# Topic Notification



## mossymo (Jul 15, 2007)

Is there a way for me to set a default to Instant Email Notification for any subject I have posted on?

Also, wondering if I can mark a thread I have not commented on but am interested in hearing additinal posts and would like to choose Instant Email Notification with out posting to the thread?
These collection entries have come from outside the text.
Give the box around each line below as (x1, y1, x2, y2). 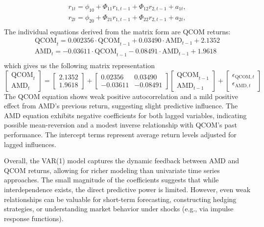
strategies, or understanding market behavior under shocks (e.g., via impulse (4, 203, 234, 214)
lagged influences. (4, 139, 56, 149)
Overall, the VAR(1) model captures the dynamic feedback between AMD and (4, 155, 240, 166)
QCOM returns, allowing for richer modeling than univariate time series (4, 165, 220, 175)
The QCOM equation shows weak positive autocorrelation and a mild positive (4, 91, 238, 101)
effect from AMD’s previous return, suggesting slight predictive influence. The (4, 101, 238, 111)
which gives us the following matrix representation (4, 60, 155, 70)
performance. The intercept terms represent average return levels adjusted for (4, 129, 237, 139)

Thanks in advance for any suggestions you may have.


----------



## pigcicles (Jul 15, 2007)

Not sure on the first question check under the UserCP and click on "edit options" scroll down to messages and notifications. But the second on any thread you can "subscribe" to it by using the "Thread Tool" button at the beginning of the thread and click on "subscribe to this post" and you will receive e-mail notifications on the post.


----------



## mossymo (Jul 15, 2007)

Thanks PigCicles. This has bothered me since I joined and all this time I have been to onry to ask for help. Finally I was frustrated enough to ask, and it really wasn't that hard. I have to quite being so stubborn and just ask for help more often..... Thanks again !!!


----------



## pigcicles (Jul 15, 2007)

Don't be afraid to ask a question... even if you think someone else has already asked it. If you don't know how it just slows you down. And there's no need to keep re-inventing the wheel. Hope the info helped you out. 

Keep Smokin


----------



## deejaydebi (Jul 15, 2007)

Mossy -

We've all asked questions that's half the reason we here - the other half is to try to answer them.


----------



## zapper (Jul 15, 2007)

I am with Mossy on this one too, default instant reply in any thread that I have posted in would be nice. I can't remember everywhere that I have been and I am sure that I have missed a couple of chances at activating the reply notification box, but I am learning!



Now if I could only figure out the pic thing....


----------